Rates from online freight shipping marketplace and platform provider Freightos also fell over the week, with rates to both US coasts down by 5%.
Judah Levine, head of research at Freightos, said some vessels are leaving China only half full because of canceled orders.
Levine said some retailers have inventory from front-loading deliveries over the past few months and are taking a wait-and-see approach.
PORT CHARGES TARGETING CHINA-LINKED
SHIPS
Levine said revised guidelines from the
US Trade Representative (USTR) targeting
China’s dominance in the maritime industry
should not lead to the significant port call
omissions and congestion that many feared would
result from the original per port call
proposal.
Market intelligence group Linerlytica said that although port fees on Chinese operated and Chinese-built ships are retained, carriers will be able to circumvent the fees by swapping out all of the affected ships in the next 180 days as the fee will no longer apply on the operators’ fleet composition or prospective orders but only on ships calling at US ports on a per voyage basis.

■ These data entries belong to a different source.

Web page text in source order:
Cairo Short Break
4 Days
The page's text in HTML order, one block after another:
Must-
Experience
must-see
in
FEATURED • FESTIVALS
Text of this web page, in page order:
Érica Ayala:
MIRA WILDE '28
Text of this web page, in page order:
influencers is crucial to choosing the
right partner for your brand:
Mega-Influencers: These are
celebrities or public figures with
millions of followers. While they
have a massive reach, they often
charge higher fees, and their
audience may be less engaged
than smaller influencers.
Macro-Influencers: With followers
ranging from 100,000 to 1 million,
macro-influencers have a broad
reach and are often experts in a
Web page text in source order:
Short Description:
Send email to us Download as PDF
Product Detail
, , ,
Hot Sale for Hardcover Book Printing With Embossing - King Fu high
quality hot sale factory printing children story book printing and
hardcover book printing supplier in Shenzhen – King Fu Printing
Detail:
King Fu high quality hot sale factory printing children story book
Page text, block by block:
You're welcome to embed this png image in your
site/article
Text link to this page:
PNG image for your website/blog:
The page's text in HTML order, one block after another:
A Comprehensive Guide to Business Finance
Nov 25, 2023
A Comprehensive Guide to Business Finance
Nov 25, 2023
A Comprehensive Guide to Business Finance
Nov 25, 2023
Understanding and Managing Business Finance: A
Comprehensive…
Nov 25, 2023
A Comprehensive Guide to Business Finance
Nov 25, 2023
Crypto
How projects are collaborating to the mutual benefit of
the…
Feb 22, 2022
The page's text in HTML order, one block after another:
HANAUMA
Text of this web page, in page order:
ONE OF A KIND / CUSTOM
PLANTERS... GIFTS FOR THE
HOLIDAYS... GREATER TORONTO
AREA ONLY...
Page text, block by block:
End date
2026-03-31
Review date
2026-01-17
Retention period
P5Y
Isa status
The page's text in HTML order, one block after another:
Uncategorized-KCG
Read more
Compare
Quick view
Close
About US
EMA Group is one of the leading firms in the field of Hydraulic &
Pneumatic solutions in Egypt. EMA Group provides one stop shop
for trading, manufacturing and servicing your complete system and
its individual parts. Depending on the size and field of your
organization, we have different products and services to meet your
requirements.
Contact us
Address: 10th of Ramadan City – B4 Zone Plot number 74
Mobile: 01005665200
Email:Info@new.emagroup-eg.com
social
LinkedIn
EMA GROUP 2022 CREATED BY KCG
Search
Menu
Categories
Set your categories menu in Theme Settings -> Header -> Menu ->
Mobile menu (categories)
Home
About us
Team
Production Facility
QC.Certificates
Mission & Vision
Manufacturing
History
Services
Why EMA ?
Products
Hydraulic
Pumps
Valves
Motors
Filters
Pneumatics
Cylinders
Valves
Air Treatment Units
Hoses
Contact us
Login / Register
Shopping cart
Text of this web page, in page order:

Container ships and costs for shipping containers are relevant to the chemical industry because while most chemicals are liquids and are shipped in tankers, container ships transport polymers, such as polyethylene (PE) and polypropylene (PP), are shipped in pellets. Titanium dioxide (TiO2) is also shipped in containers.
They also transport liquid chemicals in isotanks.
LIQUID TANKER RATES HOLD
STEADY
US chemical tanker freight rates assessed by
ICIS were steady this week with rates
remaining unchanged from last week despite
rates continuing to be pressured downward for
several trade lanes.
There is downward pressure on rates along the USG-Asia trade lane as charterers are still in wait-and-see mode, and besides contract of affreightment (COA) cargoes there is very little seen in the market.
The tariffs and uncertainty continue to dampen the spot market, weighing on rates. The usual spot cargoes of methanol from Jose to China are the only ones reported, leaving methanol requirements from the region active to Asia.
Similarly, rates from the USG to ARA and all other trade lanes also held steady. The spot market to Europe gained momentum with a relatively good number of inquiries following the Easter holidays. Despite the increased interest rates remain unchanged as the clean petroleum products (CPP) market continues to remain soft, leaving those vessels to participate in the chemical sector.
From the USG to Brazil, this trade lane had seen more inquiries, but there is plenty of available space for May lending downward pressure to spot rates and leaving most owners still trying to fill up prompt part space to both South American coasts for 1H May. Rates are soft and have lost some ground.
The USG to India route has seen an uptick in inquiries over the last week with no confirmed fixtures. Market talk of a trade deal between the US and India have sparked some interest leaving the rates flat for the time being and expected to remain unchanged in the near term.